EXERCISE PROMPT:
Go through the entries below and copy every line that holds the word "methods".

INPUT RECORDS:
'''

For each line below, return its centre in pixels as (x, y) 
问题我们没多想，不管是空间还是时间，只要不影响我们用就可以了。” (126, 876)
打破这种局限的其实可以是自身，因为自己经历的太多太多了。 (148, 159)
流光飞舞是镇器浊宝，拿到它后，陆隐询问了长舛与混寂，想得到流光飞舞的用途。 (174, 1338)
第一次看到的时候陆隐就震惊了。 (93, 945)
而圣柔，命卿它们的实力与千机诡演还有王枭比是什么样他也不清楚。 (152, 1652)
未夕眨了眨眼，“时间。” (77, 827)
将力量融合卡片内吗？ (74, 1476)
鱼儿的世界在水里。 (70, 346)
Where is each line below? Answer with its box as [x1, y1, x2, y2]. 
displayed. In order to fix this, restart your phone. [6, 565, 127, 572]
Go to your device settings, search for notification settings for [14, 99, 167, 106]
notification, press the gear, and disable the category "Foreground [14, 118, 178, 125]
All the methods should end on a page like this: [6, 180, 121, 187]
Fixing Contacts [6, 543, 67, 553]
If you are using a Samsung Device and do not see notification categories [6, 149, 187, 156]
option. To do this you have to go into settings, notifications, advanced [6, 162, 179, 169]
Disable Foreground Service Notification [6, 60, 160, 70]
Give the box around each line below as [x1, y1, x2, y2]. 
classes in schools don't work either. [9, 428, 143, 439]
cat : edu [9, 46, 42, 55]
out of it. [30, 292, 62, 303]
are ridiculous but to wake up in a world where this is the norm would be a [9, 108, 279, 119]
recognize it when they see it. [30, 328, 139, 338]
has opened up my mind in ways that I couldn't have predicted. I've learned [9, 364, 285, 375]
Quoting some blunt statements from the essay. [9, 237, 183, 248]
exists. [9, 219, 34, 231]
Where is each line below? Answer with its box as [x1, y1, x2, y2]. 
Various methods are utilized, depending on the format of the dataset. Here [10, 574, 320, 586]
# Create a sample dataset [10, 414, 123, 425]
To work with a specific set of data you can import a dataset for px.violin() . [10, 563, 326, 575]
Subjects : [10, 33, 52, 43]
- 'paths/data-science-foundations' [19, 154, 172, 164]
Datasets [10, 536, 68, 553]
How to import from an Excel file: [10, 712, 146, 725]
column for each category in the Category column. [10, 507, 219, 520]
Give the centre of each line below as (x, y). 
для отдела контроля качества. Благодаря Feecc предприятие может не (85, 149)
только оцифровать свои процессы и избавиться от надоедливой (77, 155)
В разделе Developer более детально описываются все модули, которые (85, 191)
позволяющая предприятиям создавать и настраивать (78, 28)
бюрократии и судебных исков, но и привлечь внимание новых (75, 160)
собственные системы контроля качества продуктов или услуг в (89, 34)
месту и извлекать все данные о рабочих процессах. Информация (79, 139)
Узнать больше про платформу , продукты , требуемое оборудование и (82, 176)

'''
'''

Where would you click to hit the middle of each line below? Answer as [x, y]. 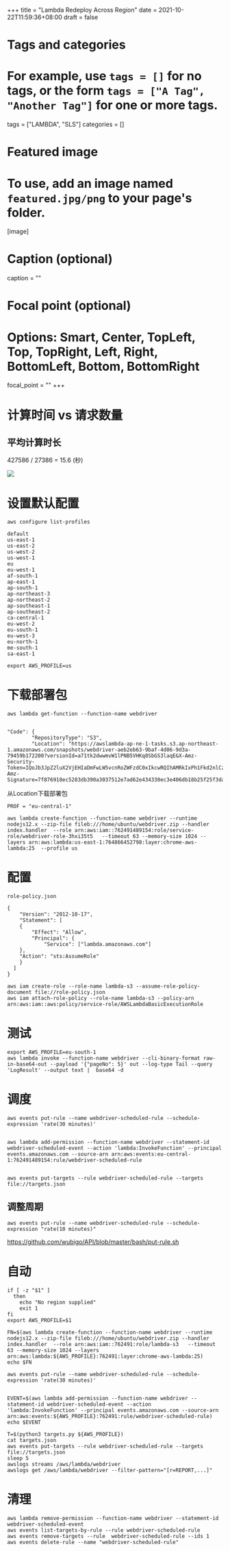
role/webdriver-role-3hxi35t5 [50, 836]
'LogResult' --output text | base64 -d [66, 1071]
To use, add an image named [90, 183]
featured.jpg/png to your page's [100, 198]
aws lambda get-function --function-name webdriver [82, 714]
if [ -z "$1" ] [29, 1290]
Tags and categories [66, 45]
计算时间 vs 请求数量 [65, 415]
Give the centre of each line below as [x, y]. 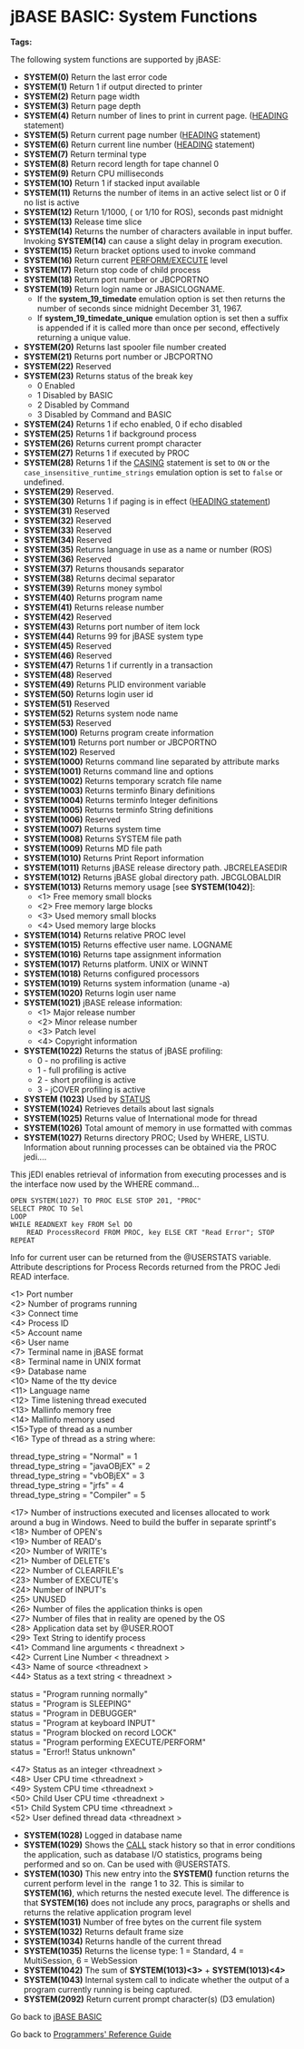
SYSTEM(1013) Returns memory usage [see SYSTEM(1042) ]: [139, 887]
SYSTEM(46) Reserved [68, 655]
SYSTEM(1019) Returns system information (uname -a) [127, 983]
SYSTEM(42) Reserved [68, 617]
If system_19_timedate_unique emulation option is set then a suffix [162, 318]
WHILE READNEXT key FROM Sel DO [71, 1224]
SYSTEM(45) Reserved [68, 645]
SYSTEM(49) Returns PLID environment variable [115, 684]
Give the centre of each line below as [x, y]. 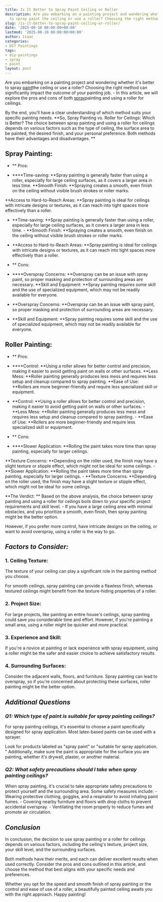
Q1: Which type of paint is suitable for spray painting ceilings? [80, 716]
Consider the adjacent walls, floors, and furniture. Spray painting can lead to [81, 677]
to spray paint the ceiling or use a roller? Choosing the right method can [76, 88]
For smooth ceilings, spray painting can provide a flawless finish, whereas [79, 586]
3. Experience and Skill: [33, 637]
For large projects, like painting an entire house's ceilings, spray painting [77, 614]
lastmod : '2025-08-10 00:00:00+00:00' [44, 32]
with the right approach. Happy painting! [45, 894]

'''

TASK OUTPUT:
All the methods should end on a page like this: [6, 180, 121, 187]
Various methods are utilized, depending on the format of the dataset. Here [10, 574, 320, 586]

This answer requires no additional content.